Abstract:While confidence estimation is a promising direction for mitigating hallucinations in Large Language Models (LLMs), current research overwhelmingly focuses on single-turn settings. The dynamics of model confidence in multi-turn conversations, where context accumulates and ambiguity is progressively resolved, remain largely unexplored. This work presents the first systematic study of confidence estimation in multi-turn interactions, establishing a formal evaluation framework grounded in two key desiderata: per-turn calibration and monotonicity of confidence as more information becomes available. To facilitate this, we introduce novel metrics, including a length-normalized Expected Calibration Error (InfoECE), and a new "Hinter-Guesser" paradigm for generating controlled evaluation datasets. Our experiments reveal that widely-used confidence techniques struggle with calibration and monotonicity in multi-turn dialogues.
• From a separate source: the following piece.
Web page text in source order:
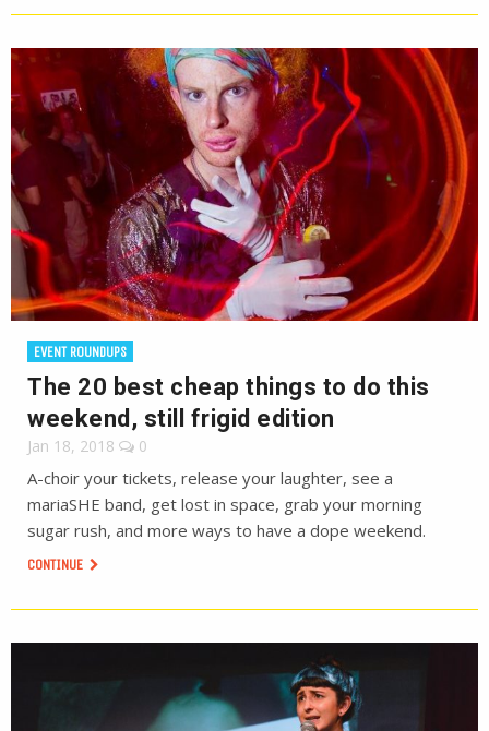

In contrast, a novel logit-based probe we introduce, P(Sufficient), proves comparatively more effective, robustly tracking evidence accumulation and distinguishing it from conversational filler. Our work provides a foundational methodology for developing more reliable and trustworthy conversational agents.
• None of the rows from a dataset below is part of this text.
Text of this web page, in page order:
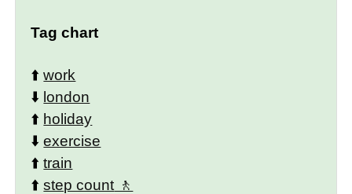
Tag chart
⬆️work
⬇️ london
⬆️ holiday
⬇️exercise
⬆️train
⬆️step count
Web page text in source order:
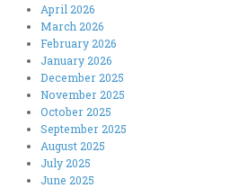
April 2026
March 2026
February 2026
January 2026
December 2025
November 2025
October 2025
September 2025
August 2025
July 2025
June 2025
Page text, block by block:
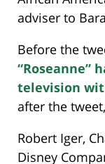
adviser to
Before the
“Roseanne”
television
after the tweet,
Robert Iger,
Disney

| Comments: | ACL 2026 Findings |
| Subjects: | Computation and Language (cs.CL) |
| Cite as: | arXiv:2601.02179 [cs.CL] |
| (or arXiv:2601.02179v2 [cs.CL] for this version) | |
| https://doi.org/10.48550/arXiv.2601.02179 arXiv-issued DOI via DataCite |
Submission history
From: Caiqi Zhang [view email]
[v1]
Mon, 5 Jan 2026 14:58:04 UTC (9,278 KB)
[v2]
Wed, 13 May 2026 21:26:22 UTC (9,278 KB)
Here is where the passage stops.